### Image Recognition on MNIST using PyTorch Lightning

Demonstrating the elements of machine learning:

1) **E**xperience (Datasets and Dataloaders)<br>
2) **T**ask (Classifier Model)<br>
3) **P**erformance (Accuracy)<br>

**Experience:** <br>
We use MNIST dataset for this demo. MNIST is made of 28x28 images of handwritten digits, `0` to `9`. The train split has 60,000 images and the test split has 10,000 images. Images are all gray-scale.

**Task:**<br>
Our task is to classify the images into 10 classes. We use ResNet18 model from torchvision.models. The ResNet18 first convolutional layer (`conv1`) is modified to accept a single channel input. The number of classes is set to 10.

**Performance:**<br>
We use accuracy metric to evaluate the performance of our model on the test split. `torchmetrics.functional.accuracy`  calculates the accuracy.

**[Pytorch Lightning](https://www.pytorchlightning.ai/):**<br>
Our demo uses Pytorch Lightning to simplify the process of training and testing. Pytorch Lightning `Trainer` trains and evaluates our model. The default configurations are for a GPU-enabled system with 48 CPU cores. Please change the configurations if you have a different system.

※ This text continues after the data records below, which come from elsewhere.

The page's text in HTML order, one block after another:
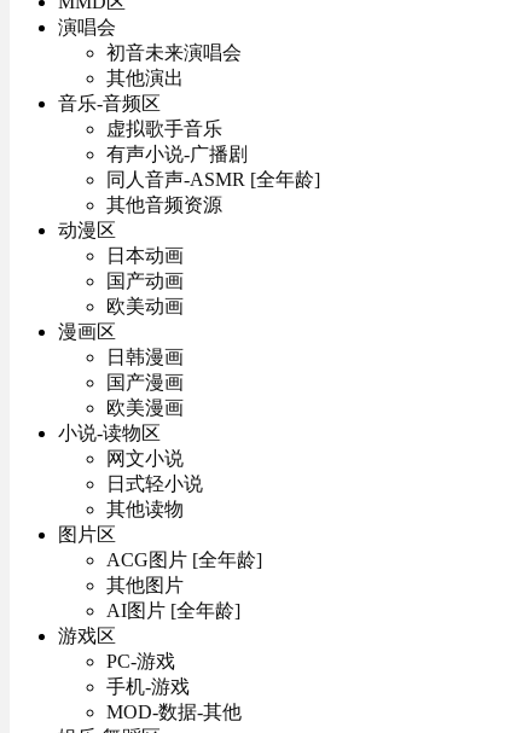
演唱会
初音未来演唱会
其他演出
音乐-音频区
虚拟歌手音乐
有声小说-广播剧
同人音声-ASMR [全年龄]
其他音频资源
动漫区
日本动画
国产动画
欧美动画
漫画区
日韩漫画
国产漫画
欧美漫画
小说-读物区
网文小说
日式轻小说
其他读物
图片区
ACG图片 [全年龄]
其他图片
AI图片 [全年龄]
游戏区
PC-游戏
手机-游戏
MOD-数据-其他
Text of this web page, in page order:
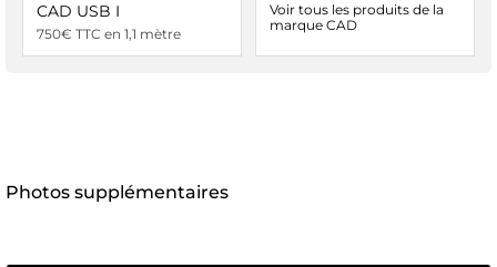
CAD USB I
750€ TTC en 1,1 mètre
Voir tous les produits de la
marque CAD
Photos supplémentaires
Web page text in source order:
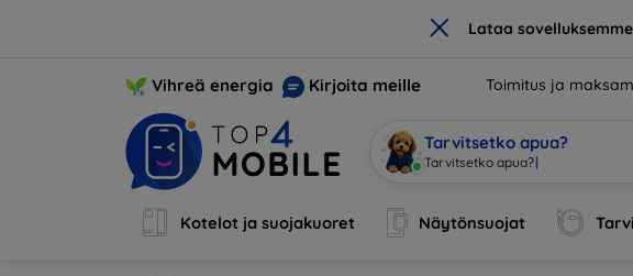
× Lataa sovelluksemme
Vihreä energia Kirjoita meille Toimitus ja
Tarvitsetko apua?
Tarv|
Kotelot ja suojakuoret Näytönsuojat
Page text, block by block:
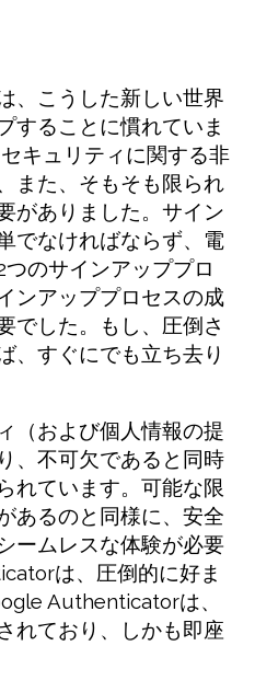
、こうした新しい世界
することに慣れていま
キュリティに関する非
また、そもそも限られ
がありました。サイン
でなければならず、電
のサインアッププロ
ンアッププロセスの成
でした。もし、圧倒さ
、すぐにでも立ち去り
（および個人情報の提
、不可欠であると同時
れています。可能な限
あるのと同様に、安全
ームレスな体験が必要
は、圧倒的に好ま
Authenticatorは、
れており、しかも即座
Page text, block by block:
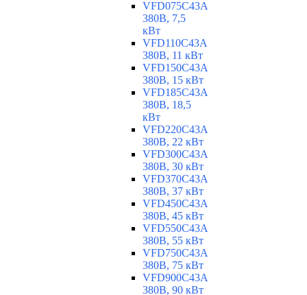
VFD075C43A
380В, 7,5
кВт
VFD110C43A
380В, 11 кВт
VFD150C43A
380В, 15 кВт
VFD185C43A
380В, 18,5
кВт
VFD220C43A
380В, 22 кВт
VFD300C43A
380В, 30 кВт
VFD370C43A
380В, 37 кВт
VFD450C43A
380В, 45 кВт
VFD550C43A
380В, 55 кВт
VFD750C43A
380В, 75 кВт
VFD900C43A
380В, 90 кВт
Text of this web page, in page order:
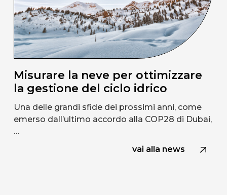
Misurare la neve per ottimizzare
la gestione del ciclo idrico
Una delle grandi sfide dei prossimi anni, come
emerso dall’ultimo accordo alla COP28 di Dubai,
…
vai alla news
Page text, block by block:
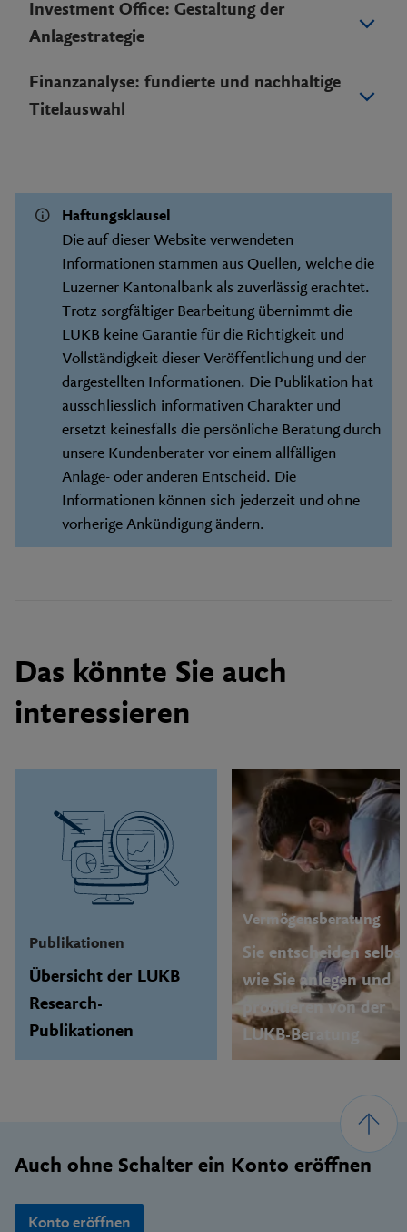
Investment Office: Gestaltung der
Anlagestrategie
Finanzanalyse: fundierte und nachhaltige
Titelauswahl
Haftungsklausel
Die auf dieser Website verwendeten
Informationen stammen aus Quellen, welche die
Luzerner Kantonalbank als zuverlässig erachtet.
Trotz sorgfältiger Bearbeitung übernimmt die
LUKB keine Garantie für die Richtigkeit und
Vollständigkeit dieser Veröffentlichung und der
dargestellten Informationen. Die Publikation hat
ausschliesslich informativen Charakter und
ersetzt keinesfalls die persönliche Beratung durch
unsere Kundenberater vor einem allfälligen
Anlage- oder anderen Entscheid. Die
Informationen können sich jederzeit und ohne
vorherige Ankündigung ändern.
Das könnte Sie auch
interessieren
Publikationen
Übersicht der LUKB
Research-
Publikationen
Vermögensberatung
Sie entscheiden
wie Sie anlegen und
profitieren von der
LUKB-Beratung
Auch ohne Schalter ein Konto eröffnen
Konto eröffnen

**[Weights and Biases](https://www.wandb.ai/):**<br>
`wandb` is used by PyTorch Lightining Module to log train and evaluations results. Use `--no-wandb` to disable `wandb`.


Let us install `pytorch-lightning` and `torchmetrics`.

In [1]:
%pip install pytorch-lightning --upgrade
%pip install torchmetrics --upgrade

Looking in indexes: https://pypi.org/simple, https://pypi.ngc.nvidia.com
Collecting pytorch-lightning
  Downloading pytorch_lightning-1.7.7-py3-none-any.whl (708 kB)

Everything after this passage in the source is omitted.